One way to do this is with personalization. Personalization is already used to improve the recognition of utterances of the form “call <NAME>”. As another example, personalizing models to individual users with speech disorders improves word error rates by 64% relative.5 Personalization can make a huge difference in the quality of the recognition, particularly for groups or domains that are underrepresented in the training data. I predict we will see much more pervasive personalization by the end of the decade.

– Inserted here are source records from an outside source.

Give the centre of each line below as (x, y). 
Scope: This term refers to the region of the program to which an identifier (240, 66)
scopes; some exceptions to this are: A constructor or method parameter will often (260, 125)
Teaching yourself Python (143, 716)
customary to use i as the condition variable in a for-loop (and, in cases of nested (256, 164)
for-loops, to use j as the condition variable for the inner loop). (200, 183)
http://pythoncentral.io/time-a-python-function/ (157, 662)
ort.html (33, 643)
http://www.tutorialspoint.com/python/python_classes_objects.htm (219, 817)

Research implications: On-device personalization requires on-device training which in itself requires lighter-weight models and some form of weak supervision. Personalization requires models which can be easily customized to a given user or context. The best way to incorporate such context into a model is still a research question.

Application Predictions

Transcription Services

Prediction: By the end of the decade, 99% of transcribed speech services will be done by automatic speech recognition. Human transcribers will perform quality control and correct or transcribe the more difficult utterances. Transcription services include, for example, captioning video, transcribing interviews, and transcribing lectures or speeches.

Voice Assistants

Prediction: Voice assistants will get better, but incrementally, not fundamentally. Speech recognition is no longer the bottleneck to better voice assistants. The bottlenecks are now fully in the language understanding domain including the ability to maintain conversations, multi-ply contextual responses, and much wider domain question and answering. We will continue to make incremental progress on these so-called AI-complete problems,6 but I don’t expect them to be solved by 2030.

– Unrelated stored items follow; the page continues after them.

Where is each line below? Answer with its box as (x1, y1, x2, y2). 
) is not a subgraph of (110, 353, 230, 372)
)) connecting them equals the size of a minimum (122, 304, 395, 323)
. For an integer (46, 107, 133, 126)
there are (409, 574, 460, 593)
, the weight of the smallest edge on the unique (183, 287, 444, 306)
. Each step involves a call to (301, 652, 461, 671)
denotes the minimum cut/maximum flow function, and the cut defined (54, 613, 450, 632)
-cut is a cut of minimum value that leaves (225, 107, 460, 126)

Will we live in smart homes that are always listening and can respond to our every vocal beck and call? No. Will we wear augmented reality glasses on our faces and control them with our voice? Not by 2030.

Summary

Here is a summary of some of my predictions for the progress in speech recognition research and applications by the year 2030:

  • Self-supervised learning and pretrained models are here to stay.
  • Most speech recognition (inference) will happen at the edge.
  • On-device model training will be much more common.
  • Sparsity will be a key research direction to enable on-device inference and training.
  • Improving word error rate on common benchmarks will fizzle out as a research goal.
  • Speech recognizers will output richer representations (graphs) for use by downstream tasks.
  • Personalized models will be commonplace.
  • Most transcription services will be automated.
  • Voice assistants will continue to improve, but incrementally.

The predictions show that the coming decade could be just as exciting and important to the development of speech recognition and spoken language understanding as the previous one. We still have many research problems to solve before speech recognition will reach the point where it works all the time, for everyone. However, this is a goal worth working toward, as speech recognition is a key component to more fluid, natural, and accessible interactions with technology.

Acknowledgements

Thanks to Chris Lengerich, Marya Hannun, Sam Cooper, and Yusuf Hannun for their feedback.

Footnotes

  1. Quotes and predictions are from chapters 2, 4, and 21 of Richard Hamming’s The Art of Doing Science and Engineering: Learning to Learn

  2. Alan Kay is best known for developing the modern graphical user interface and also object-oriented programming in the Smalltalk programming langauge. 

  3. For an example of the perceptual difference in latencies see the blog post on Google’s on-device speech recognizer

  4. The data for these figures is from wer_are_we

  5. Khe Chai Sim, et al. Personalization of end-to-end speech recognition on mobile devices for named entities. 2019. (link) 

  6. Shapiro in the Encyclopedia of Artificial Intelligence defines an AI task as AI-complete if solving it is equivalent to “solving the general AI problem”, which he defines as “producing a generally intelligent computer program”.